The memory 9140 may be a solid state memory such as Read Only Memory (ROM), random Access Memory (RAM), SIM card, etc. But also a memory which holds information even when powered down, can be selectively erased and provided with further data, an example of which is sometimes referred to as EPROM or the like. The memory 9140 may also be some other type of device. The memory 9140 includes a buffer memory 9141 (sometimes referred to as a buffer). The memory 9140 may include an application/function storage portion 9142, the application/function storage portion 9142 storing application programs and function programs or a flow for executing operations of the electronic device 9600 by the central processor 9100.
The memory 9140 may also include a data store 9143, the data store 9143 for storing data, such as contacts, digital data, pictures, sounds, and/or any other data used by an electronic device. The driver storage portion 9144 of the memory 9140 may include various drivers of the electronic device for communication functions and/or for performing other functions of the electronic device (e.g., messaging applications, address book applications, etc.).
The communication module 9110 is a transmitter/receiver 9110 that transmits and receives signals via an antenna 9111. A communication module (transmitter/receiver) 9110 is coupled to the central processor 9100 to provide input signals and receive output signals, as in the case of conventional mobile communication terminals.
Based on different communication technologies, a plurality of communication modules 9110, such as a cellular network module, a bluetooth module, and/or a wireless local area network module, etc., may be provided in the same electronic device. The communication module (transmitter/receiver) 9110 is also coupled to a speaker 9131 and a microphone 9132 via an audio processor 9130 to provide audio output via the speaker 9131 and to receive audio input from the microphone 9132 to implement usual telecommunications functions. The audio processor 9130 can include any suitable buffers, decoders, amplifiers and so forth. In addition, the audio processor 9130 is also coupled to the central processor 9100 so that sound can be recorded locally through the microphone 9132 and sound stored locally can be played through the speaker 9131.
An embodiment of the present invention also provides a computer-readable storage medium capable of implementing all the steps of the video segmentation method in the above embodiment, the computer-readable storage medium storing thereon a computer program which, when executed by a processor, implements all the steps of the video segmentation method in the above embodiment, for example, the processor implementing the following steps when executing the computer program:
Acquiring a subtitle text corresponding to a video file and generating a text vector based on the subtitle text;
clustering is carried out based on the text vector to obtain a hierarchical clustering tree diagram;
determining an entropy function for calculating entropy values corresponding to any group of nodes according to any group of nodes conforming to constraint conditions on the hierarchical clustering tree diagram; determining a target group node on the hierarchical clustering tree diagram according to the entropy function;
and dividing the video file based on the target group node.
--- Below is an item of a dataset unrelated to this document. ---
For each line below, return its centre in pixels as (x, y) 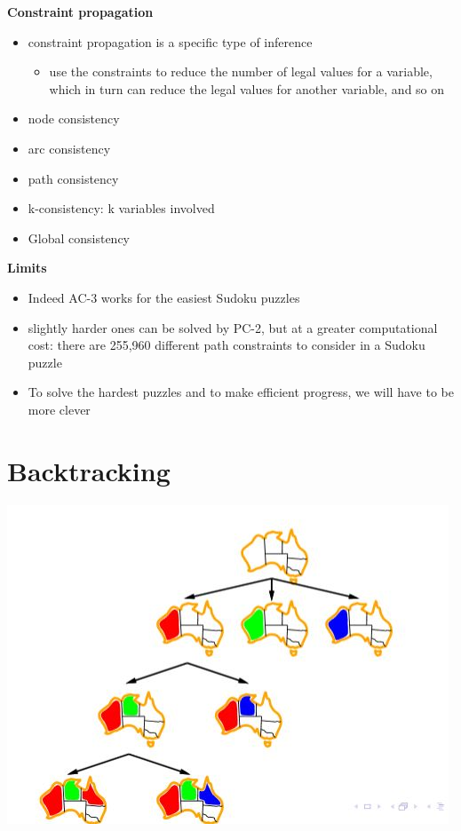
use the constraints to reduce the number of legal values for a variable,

As can be seen from the above description, the computer readable storage medium provided by the embodiments of the present invention generates a text vector by acquiring a caption text corresponding to a video file and based on the caption text; clustering is carried out based on the text vector to obtain a hierarchical clustering tree diagram; determining an entropy function for calculating entropy values corresponding to any group of nodes according to any group of nodes conforming to constraint conditions on the hierarchical clustering tree diagram; determining a target group node on the hierarchical clustering tree diagram according to the entropy function; based on the target group node, the video file is segmented, so that the content of an optimized segmentation result is more accurate, the video length is more in line with the expectation of a user, and the intelligent and practical micro-class segmentation optimization is realized.
Although the invention provides method operational steps as described in the examples or flowcharts, more or fewer operational steps may be included based on conventional or non-inventive labor. The order of steps recited in the embodiments is merely one way of performing the order of steps and does not represent a unique order of execution. When implemented by an actual device or client product, the instructions may be executed sequentially or in parallel (e.g., in a parallel processor or multi-threaded processing environment) as shown in the embodiments or figures.
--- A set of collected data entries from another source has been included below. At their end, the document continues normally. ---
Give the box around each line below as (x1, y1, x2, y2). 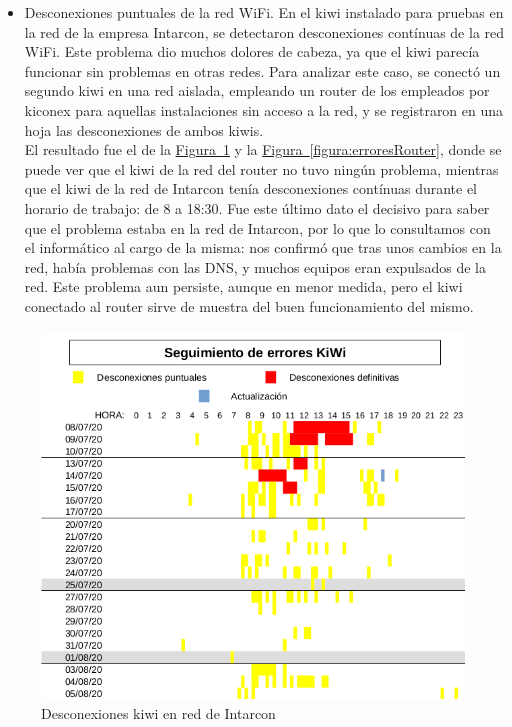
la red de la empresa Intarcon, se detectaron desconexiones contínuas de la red (24, 21, 505, 42)
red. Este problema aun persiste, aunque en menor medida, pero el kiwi (24, 276, 463, 297)
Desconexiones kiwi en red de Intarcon (41, 702, 276, 723)
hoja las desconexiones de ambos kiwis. (24, 119, 264, 140)
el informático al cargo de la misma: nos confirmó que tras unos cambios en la (24, 237, 502, 258)
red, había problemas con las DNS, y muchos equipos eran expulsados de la (24, 256, 487, 277)
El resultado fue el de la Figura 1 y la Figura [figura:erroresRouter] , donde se (24, 139, 502, 160)
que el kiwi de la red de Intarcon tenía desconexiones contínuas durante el (24, 178, 478, 199)
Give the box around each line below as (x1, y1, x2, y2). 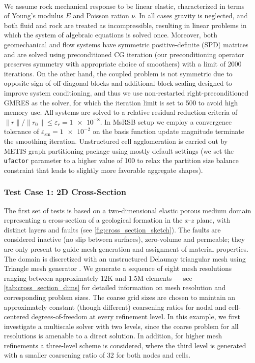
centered (4, 311, 29, 322)
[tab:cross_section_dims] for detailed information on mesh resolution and (4, 282, 226, 293)
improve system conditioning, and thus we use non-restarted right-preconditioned (4, 87, 249, 98)
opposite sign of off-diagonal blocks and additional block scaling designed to (4, 78, 232, 88)
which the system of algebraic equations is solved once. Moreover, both (4, 30, 218, 40)
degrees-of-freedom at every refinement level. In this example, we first (31, 311, 241, 322)
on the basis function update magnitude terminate (92, 126, 245, 136)
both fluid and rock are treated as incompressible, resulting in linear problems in (4, 20, 247, 30)

It will be appreciated by those skilled in the art that embodiments of the present description may be provided as a method, apparatus (system) or computer program product. Accordingly, the present specification embodiments may take the form of an entirely hardware embodiment, an entirely software embodiment or an embodiment combining software and hardware aspects. Furthermore, the present invention may take the form of a computer program product embodied on one or more computer-usable storage media (including, but not limited to, disk storage, CD-ROM, optical storage, and the like) having computer-usable program code embodied therein.
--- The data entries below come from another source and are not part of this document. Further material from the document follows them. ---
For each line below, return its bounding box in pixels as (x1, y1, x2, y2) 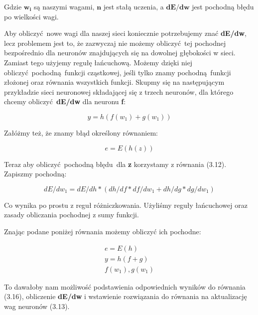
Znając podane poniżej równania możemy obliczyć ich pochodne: (4, 226, 201, 236)
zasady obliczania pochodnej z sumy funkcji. (4, 209, 139, 220)
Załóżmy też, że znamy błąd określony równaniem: (4, 127, 158, 138)
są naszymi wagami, (33, 1, 95, 11)
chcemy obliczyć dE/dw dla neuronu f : (4, 96, 126, 107)
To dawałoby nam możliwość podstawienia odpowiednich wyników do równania (4, 281, 246, 292)
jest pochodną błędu (192, 1, 254, 11)
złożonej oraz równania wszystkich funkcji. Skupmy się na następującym (4, 77, 225, 87)
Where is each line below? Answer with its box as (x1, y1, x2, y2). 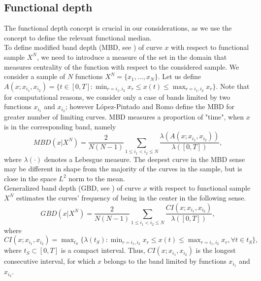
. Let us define (158, 71, 201, 81)
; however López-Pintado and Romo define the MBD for (65, 101, 235, 112)
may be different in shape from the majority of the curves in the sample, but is (4, 163, 242, 174)
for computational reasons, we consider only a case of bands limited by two (4, 91, 230, 102)
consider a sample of (4, 71, 65, 81)
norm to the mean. (68, 173, 125, 183)
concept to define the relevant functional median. (4, 32, 152, 42)
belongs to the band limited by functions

The present invention is described with reference to flowchart illustrations and/or block diagrams of methods, apparatus (systems) and computer program products according to embodiments of the invention. It will be understood that each flow and/or block of the flowchart illustrations and/or block diagrams, and combinations of flows and/or blocks in the flowchart illustrations and/or block diagrams, can be implemented by computer program instructions. These computer program instructions may be provided to a processor of a general purpose computer, special purpose computer, embedded processor, or other programmable data processing apparatus to produce a machine, such that the instructions, which execute via the processor of the computer or other programmable data processing apparatus, create means for implementing the functions specified in the flowchart flow or flows and/or block diagram block or blocks.
These computer program instructions may also be stored in a computer-readable memory that can direct a computer or other programmable data processing apparatus to function in a particular manner, such that the instructions stored in the computer-readable memory produce an article of manufacture including instruction means which implement the function specified in the flowchart flow or flows and/or block diagram block or blocks.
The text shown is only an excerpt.